_About this exercise_: Copy all data exactly. Skip pictures.

_Task data_:

BEGIN

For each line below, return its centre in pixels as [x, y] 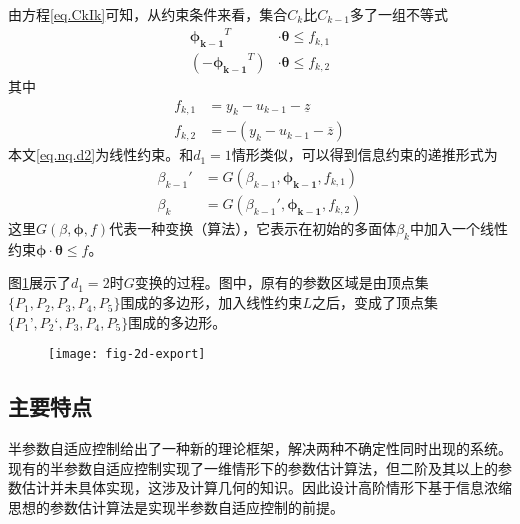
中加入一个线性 [459, 228]
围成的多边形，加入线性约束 [211, 302]
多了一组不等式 [399, 14]
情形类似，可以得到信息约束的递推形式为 [364, 154]
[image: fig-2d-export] [127, 354]
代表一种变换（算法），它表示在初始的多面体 [253, 228]
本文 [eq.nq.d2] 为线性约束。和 [101, 154]
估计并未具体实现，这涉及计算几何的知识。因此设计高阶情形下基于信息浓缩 [266, 487]

END

_Response to this exercise_:
For each line below, return its centre in pixels as [x, y] 
中加入一个线性 [459, 228]
围成的多边形，加入线性约束 [211, 302]
多了一组不等式 [399, 14]
情形类似，可以得到信息约束的递推形式为 [364, 154]
[image: fig-2d-export] [127, 354]
代表一种变换（算法），它表示在初始的多面体 [253, 228]
本文 [eq.nq.d2] 为线性约束。和 [101, 154]
估计并未具体实现，这涉及计算几何的知识。因此设计高阶情形下基于信息浓缩 [266, 487]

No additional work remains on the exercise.